Before we proceed to the comparison of data between both studies, it is crucial to acknowledge that there exists a temporal gap of at least 4 months between the data collected from these sources. This difference could mean that the variations in missing citations within WoS cannot be solely attributed to the inclusion of Scopus. Rather, it’s plausible that changes have occurred within WoS itself and within OpenAlex over this time frame. These changes might come from the writing of new articles that reference the particular article under analysis, from the introduction of fresh indexations in both databases or from corrections in the old data.

It is also worth pointing out that some of the publications under analysis may not be indexed in either WoS or Scopus.
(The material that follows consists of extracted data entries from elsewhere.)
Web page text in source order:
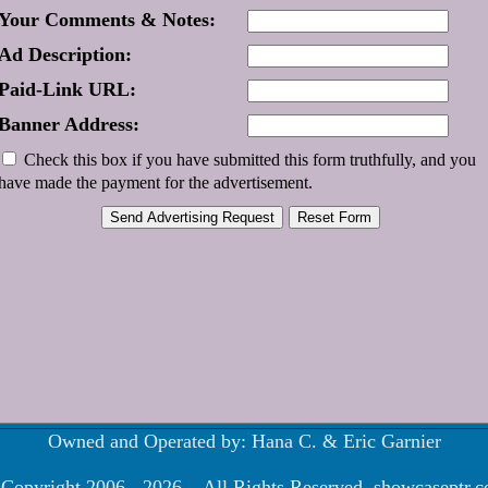
Comments & Notes:
Description:
Link URL:
Address:
Check this box if you have submitted this form truthfully, and you
made the payment for the advertisement.
Owned and Operated by: Hana C. & Eric Garnier

On one hand, if a publication is not indexed in WoS, it becomes impossible to identify missing citations on WoS. On the other hand, if a publication is not indexed in Scopus, we lack the additional data from the Scopus citation list, which means we do not have any extra data on this publication when comparing with the last time we analysed it.

Although we analysed the same number of publications in both studies, this time we generated more reports as it is also shown in Figure 2, increasing from 1539 to 1989, a 29% uptick. This increase in reports is due to the inclusion of Scopus to our approach. Previously, if a publication wasn’t indexed in both WoS and OpenAlex, we did not create a report. However, in this new approach, a publication only needs to be indexed in two out of the three databases we consult (WoS, OpenAlex and Scopus) for us to analyse it. For instance, if a publication is indexed in WoS but not in OpenAlex, we can still analyse it as long as it is indexed in Scopus.

Figure 2.

Improvement on WoS on the amount of papers that met the criteria.

Out of these reports, only some of them had missing citations in WoS. While before we had 398 reports with missing citations, we now have 549 reports with missing citations, indicating a 38% increase in the number of papers with missing citations. In Figure 3, we show the number of reports with missing citations for each of the analysed years, before and after including Scopus data, where we can observe a significant increase in reports created for the later year of 2021. While some of these papers with missing citations may result from new data provided by OpenAlex that was not indexed 4 months ago, it is more probably that most of them originate from the data provided by Scopus alone.

Figure 3.

Improvement on WoS on the amount of papers with missing citations.

Comparing the amount of missing citations in both studies, we can see that after integrating Scopus into the process, we were able to find more missing citations. In total, there were 1075 missing citations, whereas without Scopus, there were only 696 missing citations, a 54% increase. In Figure 4, we can also see the breakdown of missing citations for each analysed year, where 2021 again saw the biggest increase – with over double the amount of missing citations when comparing before and after including Scopus. Taking into account all the papers analysed, we found 0.53 missing citations per paper that met the criteria with Scopus, compared with 0.45 missing citations per paper without Scopus, representing an 18% improvement in missing citations per paper.

Figure 4.

Improvement on WoS on the amount of missing citations.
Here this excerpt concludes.